Яков Владимирович успокоил Ильку:
– Ну что ж, что самодельный. Самодельный, да не бездельный. А иначе как же? Он отстал, вам надо выручать…
Педька удивился: «Илька сам сделал приспособление для чтения? И называется – бук-ва-рем? Интересно…»
– Сам, что ли, сделал этот… букварь? – спросил он Ильку, заглядывая в его зеленоватые глаза.
– Сам, – подтвердил Венька и кивнул Ильке: – Покажи!
Илька пошарил в сумке и вытащил букварь, но не выпускал из рук.
– Дай, не съем! – Педька вырвал букварь.
И тут послышался голос его отца, приоткрывшего дверь:
– Педька! Не задерживайся! Олени ждут! Вот малица твоя!..
– Айэ! – сын кинулся к нему с самодельным букварем и карандашом в руке, забыв взять рисунок и тетрадь с домашними заданиями.
– Куда?! – учитель чуть не бросился догонять его. – Какой непослушный!
Педька распахнул дверь и вышел с отцом из школы, надевая малицу на ходу.
…В снежной кутерьме, падая и вставая, Венька и Федюнька дотащили нарточку с Илькой до дому. Нехорошо у них на душе – букваря-то нет, и новый ученик не поймешь какой. К нему не попадешь в ограду – не пустят взять домашнее задание, букварь, не пустят отдать тетрадку и листок с рисунком. Запираться от людей привыкли. Да и неприятность будет от родителей – дружите, мол, с этим Педькой-Федькой.
Елення тоже тужила.
Но когда Гриш узнал о беспокойстве ребят, то, подумав, ответил:
– Ничего, подождем-посмотрим, какие они приятели…
2
За ночь пурга улеглась, утро безветренное, потеплело. Но Илька поехал в школу на нарточке. Во-первых, трудно идти на костылях по сугробам, а во-вторых, из-за Федюньки – проспал тот, не хотел вставать, даже ревел. А вся причина – Педька-Федька. Не попали вчера Федюнька и Венька к Педьке, поздно вечером их и вправду не впустили в ограду Озыр-Митьки. Зря только мерзли в буран. Из-за этого и Илька не мог уснуть долго. Может, Педьки уже и нету – уехал в тундру. Что им стоит ринуться в метель? Они выросли, по-зырянски говоря, словно блохи на снегу. Ведь вот какой вредный – увез самодельный букварь!

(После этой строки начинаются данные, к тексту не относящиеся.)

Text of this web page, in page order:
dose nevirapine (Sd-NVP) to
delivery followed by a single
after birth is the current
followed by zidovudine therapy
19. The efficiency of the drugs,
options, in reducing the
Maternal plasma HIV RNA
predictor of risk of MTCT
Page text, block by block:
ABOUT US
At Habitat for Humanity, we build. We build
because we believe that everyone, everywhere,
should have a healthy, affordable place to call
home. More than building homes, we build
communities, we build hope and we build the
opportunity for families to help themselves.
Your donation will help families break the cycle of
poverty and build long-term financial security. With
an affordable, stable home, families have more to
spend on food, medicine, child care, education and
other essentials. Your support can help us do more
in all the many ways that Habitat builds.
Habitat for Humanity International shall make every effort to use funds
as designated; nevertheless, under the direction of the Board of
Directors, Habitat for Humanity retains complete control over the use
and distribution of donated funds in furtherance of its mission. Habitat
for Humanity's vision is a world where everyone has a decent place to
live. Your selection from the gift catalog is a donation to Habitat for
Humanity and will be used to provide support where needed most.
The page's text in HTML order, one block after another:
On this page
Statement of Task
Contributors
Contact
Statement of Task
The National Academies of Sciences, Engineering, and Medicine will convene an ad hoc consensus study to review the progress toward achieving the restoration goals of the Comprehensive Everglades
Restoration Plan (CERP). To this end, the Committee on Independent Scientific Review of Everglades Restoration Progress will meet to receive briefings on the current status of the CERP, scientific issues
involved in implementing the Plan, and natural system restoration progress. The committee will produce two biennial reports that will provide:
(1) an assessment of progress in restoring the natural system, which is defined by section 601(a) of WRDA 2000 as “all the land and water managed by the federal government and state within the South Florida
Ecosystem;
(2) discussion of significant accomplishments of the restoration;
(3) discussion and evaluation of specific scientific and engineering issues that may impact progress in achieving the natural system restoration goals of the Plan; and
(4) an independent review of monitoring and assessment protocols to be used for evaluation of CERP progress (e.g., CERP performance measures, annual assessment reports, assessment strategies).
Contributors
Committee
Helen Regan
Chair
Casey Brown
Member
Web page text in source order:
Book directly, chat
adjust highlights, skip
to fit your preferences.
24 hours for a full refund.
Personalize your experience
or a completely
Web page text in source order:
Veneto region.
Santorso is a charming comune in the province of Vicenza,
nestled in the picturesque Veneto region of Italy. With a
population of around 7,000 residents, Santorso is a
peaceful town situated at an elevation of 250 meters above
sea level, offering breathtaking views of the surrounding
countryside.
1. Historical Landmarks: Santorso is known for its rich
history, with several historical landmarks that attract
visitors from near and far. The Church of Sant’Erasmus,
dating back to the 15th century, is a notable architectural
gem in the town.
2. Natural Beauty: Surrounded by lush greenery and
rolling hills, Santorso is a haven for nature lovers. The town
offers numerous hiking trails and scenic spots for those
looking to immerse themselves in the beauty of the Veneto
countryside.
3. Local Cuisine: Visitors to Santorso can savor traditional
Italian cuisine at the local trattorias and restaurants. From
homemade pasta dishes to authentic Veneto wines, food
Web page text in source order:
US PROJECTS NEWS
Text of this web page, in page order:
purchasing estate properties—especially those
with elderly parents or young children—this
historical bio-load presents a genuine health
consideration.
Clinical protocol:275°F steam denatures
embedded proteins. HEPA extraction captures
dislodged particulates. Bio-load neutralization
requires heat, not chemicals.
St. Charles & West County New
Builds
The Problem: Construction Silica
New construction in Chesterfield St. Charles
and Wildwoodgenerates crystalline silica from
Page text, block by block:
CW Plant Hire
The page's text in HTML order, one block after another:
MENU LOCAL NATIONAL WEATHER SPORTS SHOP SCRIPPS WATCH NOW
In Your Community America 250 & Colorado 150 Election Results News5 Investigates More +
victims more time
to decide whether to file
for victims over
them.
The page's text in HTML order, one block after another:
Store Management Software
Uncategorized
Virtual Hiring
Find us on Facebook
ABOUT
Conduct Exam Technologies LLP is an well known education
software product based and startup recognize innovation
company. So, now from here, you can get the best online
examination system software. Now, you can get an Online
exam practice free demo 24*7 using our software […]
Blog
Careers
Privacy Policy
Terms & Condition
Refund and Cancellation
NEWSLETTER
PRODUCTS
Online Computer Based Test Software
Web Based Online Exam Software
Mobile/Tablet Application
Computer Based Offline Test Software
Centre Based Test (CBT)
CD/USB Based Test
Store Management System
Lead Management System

На первом же уроке узнали – Педьки нет в школе.
– Жалко самодельный букварь, – затужил Илька.
Педька не пришел и на второй урок, и на третий. Яков Владимирович нахмурился:
– Придется, Иля, кому-то из вас сходить к Педе. Я не могу сейчас отлучиться. Погода-то ночью исправилась, стало теплее. Может, верно – уехали в тундру.
После школы Илька и Федюнька с Венькой поехали к дому Озыр-Митьки. Высокий, единственный в селе двухэтажный «хором» и одноэтажные постройки стояли недалеко от школы, за мосточком. Они были обнесены вокруг тесовой высокой оградой.

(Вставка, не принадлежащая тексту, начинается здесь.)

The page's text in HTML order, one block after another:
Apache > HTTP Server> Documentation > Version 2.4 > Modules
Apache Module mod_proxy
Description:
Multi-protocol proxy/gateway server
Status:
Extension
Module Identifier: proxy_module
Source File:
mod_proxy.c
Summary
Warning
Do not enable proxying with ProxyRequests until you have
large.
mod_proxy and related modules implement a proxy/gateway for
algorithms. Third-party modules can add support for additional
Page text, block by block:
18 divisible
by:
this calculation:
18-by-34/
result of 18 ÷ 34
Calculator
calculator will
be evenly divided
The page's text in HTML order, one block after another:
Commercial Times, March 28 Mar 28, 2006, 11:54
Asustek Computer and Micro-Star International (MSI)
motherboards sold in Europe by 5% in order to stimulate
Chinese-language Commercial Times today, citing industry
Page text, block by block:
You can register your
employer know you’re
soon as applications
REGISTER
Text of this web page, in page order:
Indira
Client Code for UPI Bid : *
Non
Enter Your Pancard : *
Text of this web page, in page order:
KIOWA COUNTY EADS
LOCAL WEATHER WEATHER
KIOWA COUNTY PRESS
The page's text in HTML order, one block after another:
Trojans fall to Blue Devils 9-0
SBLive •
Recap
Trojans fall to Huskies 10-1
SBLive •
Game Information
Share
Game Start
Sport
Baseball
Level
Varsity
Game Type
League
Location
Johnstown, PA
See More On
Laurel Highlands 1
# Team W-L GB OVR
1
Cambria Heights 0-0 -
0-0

Ворота Озыр-Митьки были закрыты, а калитка отворилась легко. Венька, Федюнька и Илька на нарточке оказались внутри ограды. Какая она просторная! Слева впереди у амбара люди и собаки. Псы залаяли, но не бросились к ребятам. Люди только что забили оленя, и собаки ждали подачки. Направо у двухэтажного, не застекленного хорома, три оленьих упряжки.
«Оленеводы еще не уехали», – обрадовался Илька и облегченно вздохнул.
Людей у амбара трое – высокий, тонкий мужчина и низенькая, кругая женщина. А третьего, наклонившегося над забитым оленем, видно плохо.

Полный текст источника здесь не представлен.